The stock market is dynamic and the performance traditional algorithms (the rules-based algorithms traders have used for years) can vary when today’s market conditions differ from yesterday’s. We felt this was a good reinforcement learning opportunity — it had the right balance between clarity and dynamic complexity. We could clearly enumerate the different actions Aiden could take, and the reward we wanted to optimize (minimize the difference between the prices Aiden achieved and the market volume-weighted average price benchmark). The stock market moves fast and generates a lot of data, giving the algorithm quick iterations to learn.

We let the algorithm do just that through countless simulations before launching the system live to the market. Ultimately, Aiden proved able to perform well during some of the more volatile market periods during the beginning of the Covid-19 pandemic — conditions that are particularly tough for predictive AIs. It was able to adapt to the changing environment, while continuing to stay close to its benchmark target.

How to Spot an Opportunity for Reinforcement Learning

How can you tell if you’re overlooking a problem that reinforcement learning might be able to fix? Here’s where to start:

Make a list.

Create an inventory of business processes that involve a sequence of steps and clearly state what you want to maximize or minimize. Focus on processes with dense, frequent actions and opportunities for feedback and avoid processes with infrequent actions and where it’s difficult to observe which worked best to collect feedback. Getting the objective right will likely require iteration.

Consider other options.

Don’t start with reinforcement learning if you can tackle a problem with other machine learning or optimization techniques. Reinforcement learning is helpful when you lack sufficient historical data to train an algorithm. You need to explore options (and create data along the way).

Be careful what you wish for.

If you do want to move ahead, domain experts should closely collaborate with technical teams to help design the inputs, actions, and rewards. For inputs, seek the smallest set of information you could use to make a good decision. For actions, ask how much flexibility you want to give the system; start simple and later expand the range of actions.

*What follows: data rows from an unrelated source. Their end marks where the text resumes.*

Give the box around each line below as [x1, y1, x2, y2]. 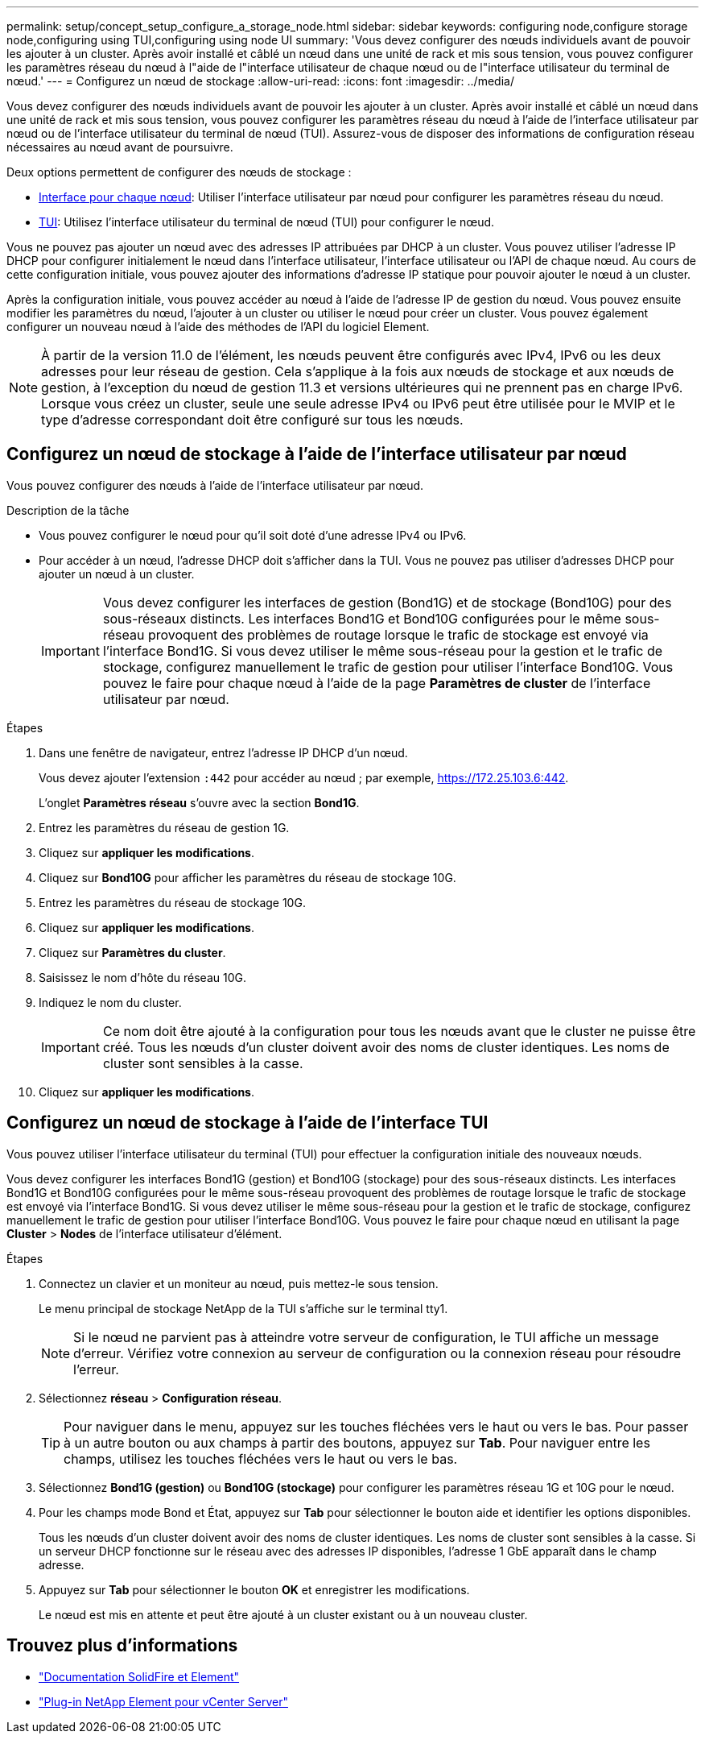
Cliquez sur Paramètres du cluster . [39, 945, 226, 959]
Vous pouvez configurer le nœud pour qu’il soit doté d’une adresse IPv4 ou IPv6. [39, 528, 467, 542]
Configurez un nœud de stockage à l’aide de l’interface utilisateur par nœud [6, 444, 627, 465]
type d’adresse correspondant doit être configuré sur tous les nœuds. [41, 412, 464, 428]
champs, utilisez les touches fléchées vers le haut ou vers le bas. [64, 1450, 458, 1467]
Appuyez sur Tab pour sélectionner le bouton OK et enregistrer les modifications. [39, 1582, 470, 1597]
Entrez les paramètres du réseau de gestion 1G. [39, 820, 290, 835]
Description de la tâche [6, 503, 130, 517]
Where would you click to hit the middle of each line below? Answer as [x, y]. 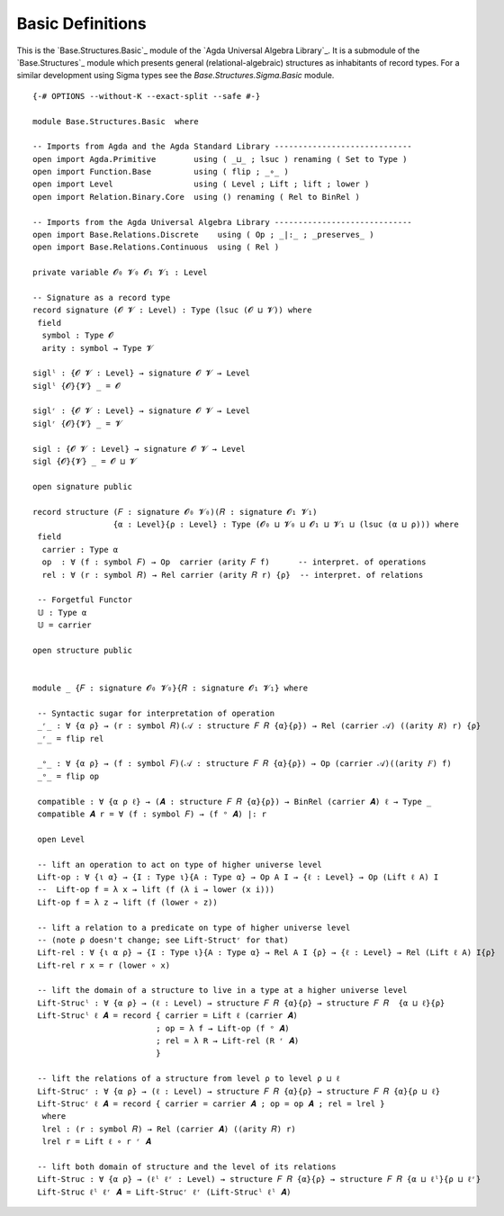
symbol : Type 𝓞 [78, 336]
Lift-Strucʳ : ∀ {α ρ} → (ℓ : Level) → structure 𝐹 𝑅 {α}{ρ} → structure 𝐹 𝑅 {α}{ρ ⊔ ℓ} [239, 1091]
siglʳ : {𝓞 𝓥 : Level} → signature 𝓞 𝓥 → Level [142, 411]
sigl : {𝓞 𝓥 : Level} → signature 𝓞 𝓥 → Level [139, 449]
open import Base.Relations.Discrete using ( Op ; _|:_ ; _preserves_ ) [203, 235]
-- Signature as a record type [102, 297]
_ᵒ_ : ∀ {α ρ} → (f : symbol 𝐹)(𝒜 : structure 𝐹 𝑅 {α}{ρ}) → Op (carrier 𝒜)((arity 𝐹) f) [244, 764]
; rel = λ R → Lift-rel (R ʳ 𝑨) [228, 1041]
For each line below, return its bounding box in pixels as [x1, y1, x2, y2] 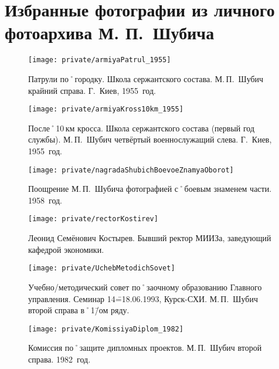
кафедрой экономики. [28, 243, 104, 255]
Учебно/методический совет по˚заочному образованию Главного [28, 280, 262, 293]
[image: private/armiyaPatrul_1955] [28, 56, 171, 65]
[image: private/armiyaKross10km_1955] [28, 105, 183, 114]
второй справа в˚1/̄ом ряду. [28, 304, 130, 316]
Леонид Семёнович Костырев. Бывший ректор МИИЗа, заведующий [28, 232, 271, 244]
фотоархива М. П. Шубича [5, 21, 215, 45]
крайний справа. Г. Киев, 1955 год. [28, 84, 156, 96]
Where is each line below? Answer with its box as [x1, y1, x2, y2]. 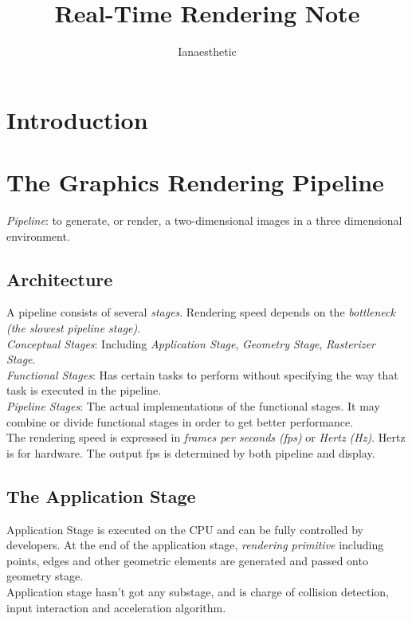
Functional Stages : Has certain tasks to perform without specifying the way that [6, 366, 398, 383]
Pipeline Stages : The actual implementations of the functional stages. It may [6, 397, 380, 414]
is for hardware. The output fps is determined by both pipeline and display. [6, 444, 375, 461]
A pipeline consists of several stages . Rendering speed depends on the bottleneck [6, 304, 395, 320]
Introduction [6, 103, 148, 136]
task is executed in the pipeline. [6, 382, 162, 399]
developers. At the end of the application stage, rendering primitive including [6, 536, 384, 553]
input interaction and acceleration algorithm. [6, 599, 226, 615]
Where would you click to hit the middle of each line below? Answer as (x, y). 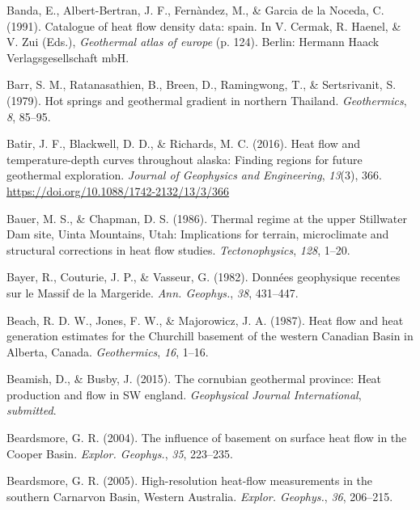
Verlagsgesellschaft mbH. (68, 57)
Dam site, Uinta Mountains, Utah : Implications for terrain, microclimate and (198, 234)
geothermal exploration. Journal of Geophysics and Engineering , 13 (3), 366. (194, 175)
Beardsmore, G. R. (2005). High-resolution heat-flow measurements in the (190, 480)
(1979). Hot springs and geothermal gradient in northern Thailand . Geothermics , (207, 100)
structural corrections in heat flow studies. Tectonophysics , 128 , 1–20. (178, 249)
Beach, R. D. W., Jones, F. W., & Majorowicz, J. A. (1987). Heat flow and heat (205, 320)
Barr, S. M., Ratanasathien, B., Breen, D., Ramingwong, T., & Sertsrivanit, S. (202, 84)
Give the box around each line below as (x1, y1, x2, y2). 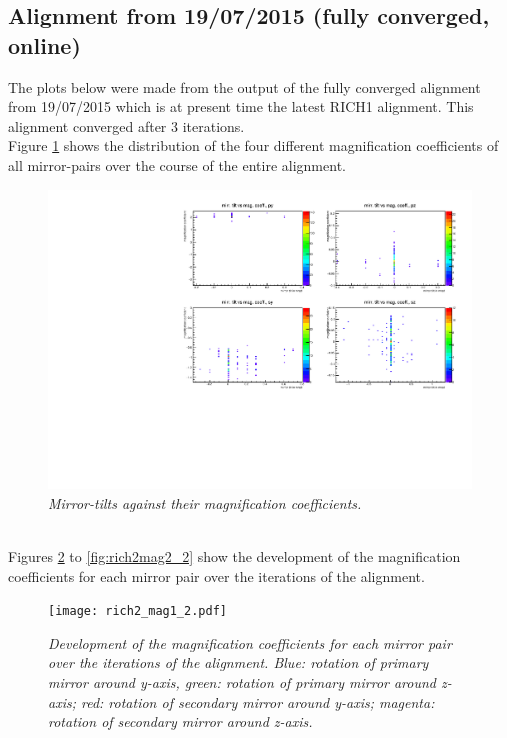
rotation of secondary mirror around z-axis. (48, 711, 313, 732)
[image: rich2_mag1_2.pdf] (48, 604, 227, 619)
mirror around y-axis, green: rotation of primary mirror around (48, 672, 437, 693)
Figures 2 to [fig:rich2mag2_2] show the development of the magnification (8, 546, 461, 566)
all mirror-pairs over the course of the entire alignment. (8, 154, 346, 175)
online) (8, 29, 81, 60)
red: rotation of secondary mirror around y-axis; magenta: (80, 691, 435, 712)
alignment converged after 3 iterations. (8, 115, 245, 136)
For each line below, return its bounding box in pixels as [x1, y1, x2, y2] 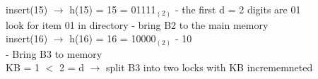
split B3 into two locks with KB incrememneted [106, 60, 313, 75]
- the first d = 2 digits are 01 [175, 2, 301, 16]
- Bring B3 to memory [6, 46, 102, 61]
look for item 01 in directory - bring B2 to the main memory [6, 17, 269, 32]
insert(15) [6, 2, 48, 16]
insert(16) [6, 31, 48, 46]
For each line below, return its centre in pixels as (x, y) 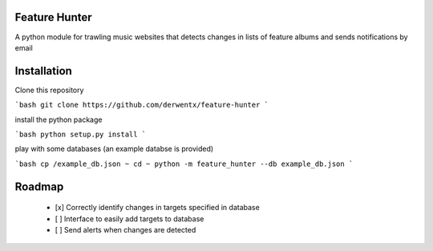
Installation (43, 71)
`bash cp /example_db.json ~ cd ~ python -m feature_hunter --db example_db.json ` (184, 164)
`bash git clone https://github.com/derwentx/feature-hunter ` (142, 105)
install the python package (59, 119)
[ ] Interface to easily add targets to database (129, 219)
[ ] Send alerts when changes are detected (125, 229)
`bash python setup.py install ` (81, 134)
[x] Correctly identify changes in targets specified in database (157, 208)
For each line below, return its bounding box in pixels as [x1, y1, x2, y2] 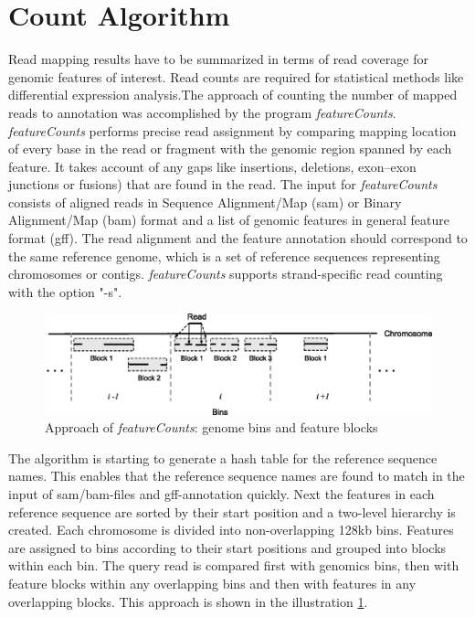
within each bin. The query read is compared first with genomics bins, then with [8, 556, 459, 575]
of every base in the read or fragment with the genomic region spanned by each [8, 139, 452, 158]
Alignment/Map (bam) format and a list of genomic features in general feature [8, 210, 449, 229]
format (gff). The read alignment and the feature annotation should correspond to [8, 229, 468, 248]
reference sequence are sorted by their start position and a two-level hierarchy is [8, 502, 456, 521]
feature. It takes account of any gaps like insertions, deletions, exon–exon [8, 156, 417, 176]
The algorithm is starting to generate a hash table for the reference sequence [8, 448, 438, 467]
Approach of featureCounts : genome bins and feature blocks [45, 418, 378, 437]
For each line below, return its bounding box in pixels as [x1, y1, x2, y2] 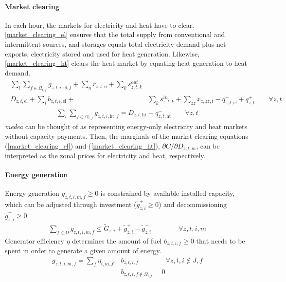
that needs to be [196, 235, 245, 245]
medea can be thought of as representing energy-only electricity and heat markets [5, 121, 248, 132]
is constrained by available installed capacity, [100, 188, 235, 198]
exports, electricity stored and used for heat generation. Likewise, [5, 48, 200, 58]
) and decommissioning [158, 199, 227, 209]
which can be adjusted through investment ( [5, 199, 137, 209]
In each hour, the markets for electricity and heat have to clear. [5, 19, 195, 30]
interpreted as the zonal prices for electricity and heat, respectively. [5, 150, 206, 160]
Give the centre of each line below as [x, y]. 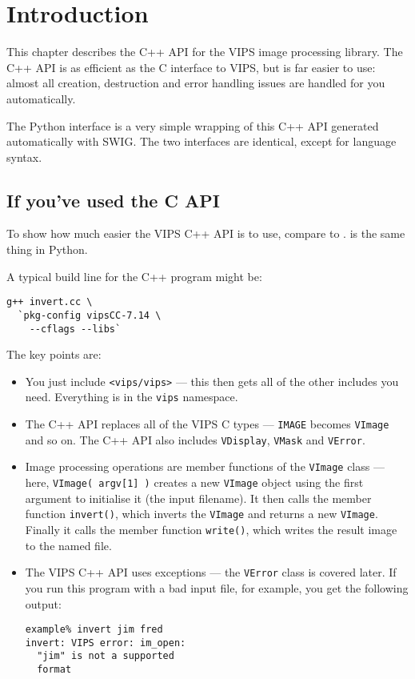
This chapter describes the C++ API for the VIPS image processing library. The [205, 52]
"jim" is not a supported [106, 656]
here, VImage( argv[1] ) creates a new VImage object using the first [194, 482]
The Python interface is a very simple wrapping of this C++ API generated [193, 125]
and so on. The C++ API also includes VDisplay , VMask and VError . [195, 439]
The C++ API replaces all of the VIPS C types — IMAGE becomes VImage [207, 424]
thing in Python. [47, 249]
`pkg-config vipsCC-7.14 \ [90, 315]
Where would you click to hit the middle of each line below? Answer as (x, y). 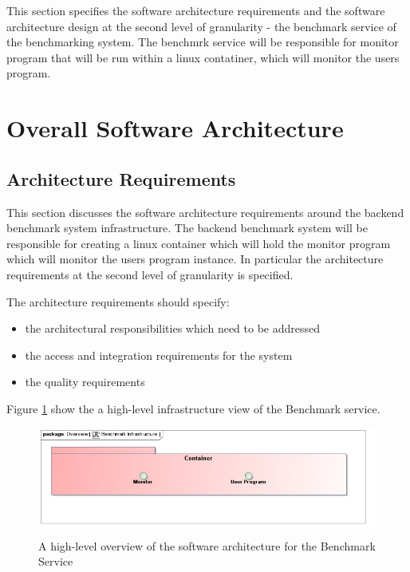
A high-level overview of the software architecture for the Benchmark (207, 545)
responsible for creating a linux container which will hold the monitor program (199, 243)
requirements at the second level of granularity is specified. (150, 274)
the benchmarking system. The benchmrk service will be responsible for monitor (203, 42)
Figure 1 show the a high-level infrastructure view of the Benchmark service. (193, 408)
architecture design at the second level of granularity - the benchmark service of (201, 26)
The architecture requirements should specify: (118, 301)
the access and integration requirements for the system (159, 355)
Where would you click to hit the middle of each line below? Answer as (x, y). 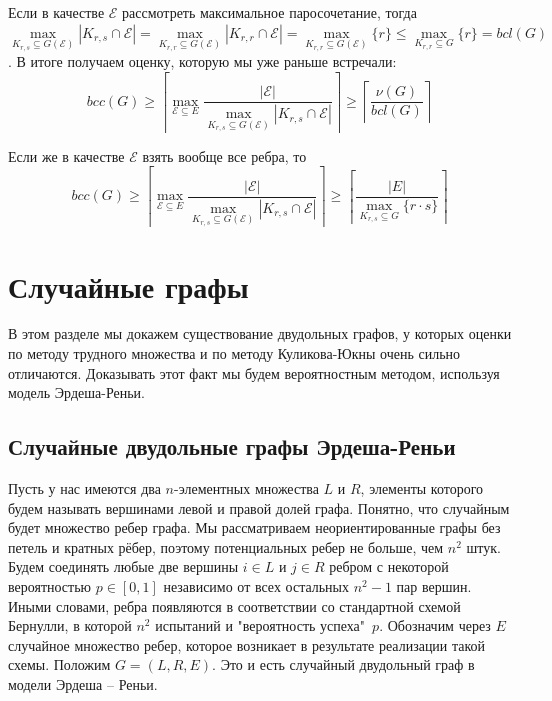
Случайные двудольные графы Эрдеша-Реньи (232, 446)
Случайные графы (128, 285)
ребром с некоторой (389, 566)
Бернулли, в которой (70, 625)
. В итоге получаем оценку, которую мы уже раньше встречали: (202, 61)
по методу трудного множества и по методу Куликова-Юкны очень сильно (234, 353)
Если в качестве (56, 12)
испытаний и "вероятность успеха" (260, 625)
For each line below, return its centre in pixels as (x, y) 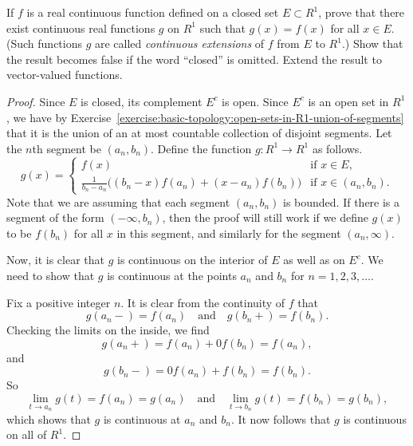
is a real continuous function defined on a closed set (153, 12)
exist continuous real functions (81, 28)
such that (222, 28)
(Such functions (44, 43)
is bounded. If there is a (342, 201)
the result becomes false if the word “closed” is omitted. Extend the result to (194, 59)
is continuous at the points (172, 276)
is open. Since (255, 101)
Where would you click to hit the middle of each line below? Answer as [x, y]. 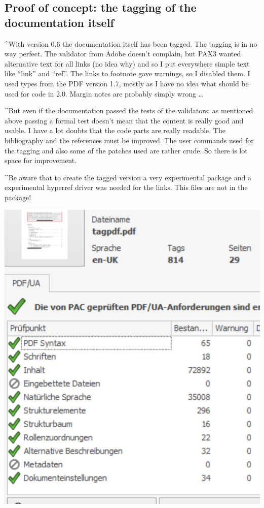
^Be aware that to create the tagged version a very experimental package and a [128, 177]
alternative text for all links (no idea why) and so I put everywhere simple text [127, 63]
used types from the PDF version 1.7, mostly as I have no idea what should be [127, 83]
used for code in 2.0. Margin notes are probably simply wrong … [104, 93]
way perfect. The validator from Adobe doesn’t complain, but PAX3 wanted [123, 54]
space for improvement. [41, 160]
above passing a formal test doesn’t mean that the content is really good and [124, 120]
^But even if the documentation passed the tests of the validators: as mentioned [129, 110]
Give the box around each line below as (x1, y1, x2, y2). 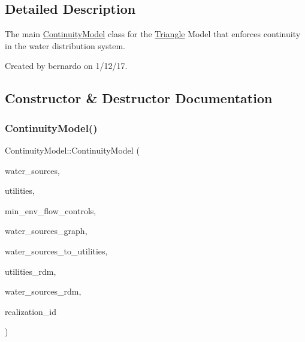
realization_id (5, 305, 57, 317)
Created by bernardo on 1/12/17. (5, 59, 128, 72)
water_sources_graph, (5, 224, 87, 237)
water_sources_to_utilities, (5, 244, 108, 257)
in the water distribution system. (5, 39, 125, 52)
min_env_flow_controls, (5, 204, 96, 217)
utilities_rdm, (5, 265, 56, 277)
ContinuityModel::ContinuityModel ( (5, 143, 140, 156)

For rewards, think carefully about the outcomes — and be careful to avoid falling into the traps of considering one variable in isolation or opting for short-term gains with long-term pains.

Ask whether it’s worth it.

Will the possible gains justify the costs for development? Many companies need to make digital transformation investments to have the systems and dense, data-generating business processes in place to really make reinforcement learning systems useful. To answer whether the investment will pay off, technical teams should take stock of computational resources to ensure you have the compute power required to support trials and allow the system to explore and identify the optimal sequence. (They may want to create a simulation environment to test the algorithm before releasing it live.) On the software front, if you’re planning to use a learning system for customer engagement, you need to have a system that can support A/B testing. This is critical to the learning process, as the algorithm needs to explore different options before it can latch onto which one works best. Finally, if your technology stack can only release features universally, you need likely to upgrade before you start optimizing.

Prepare to Be Patient.

And last but not least, as with many learning algorithms, you have to be open to errors early on while the system learns. It won’t find the optimal path from day one, but it will get there in time — and potentially find surprising, creative solutions beyond human imagination when it does.

While reinforcement learning is a mature technology, it’s only now starting to be applied in business settings. The technology shines when used to automate or optimize business processes that generate dense data, and where there could be unanticipated changes you couldn’t capture with formulas or rules. If you can spot an opportunity, and either lean on an in-house technical team or partner with experts in the space, there’s a window to apply this technology to outpace your competition.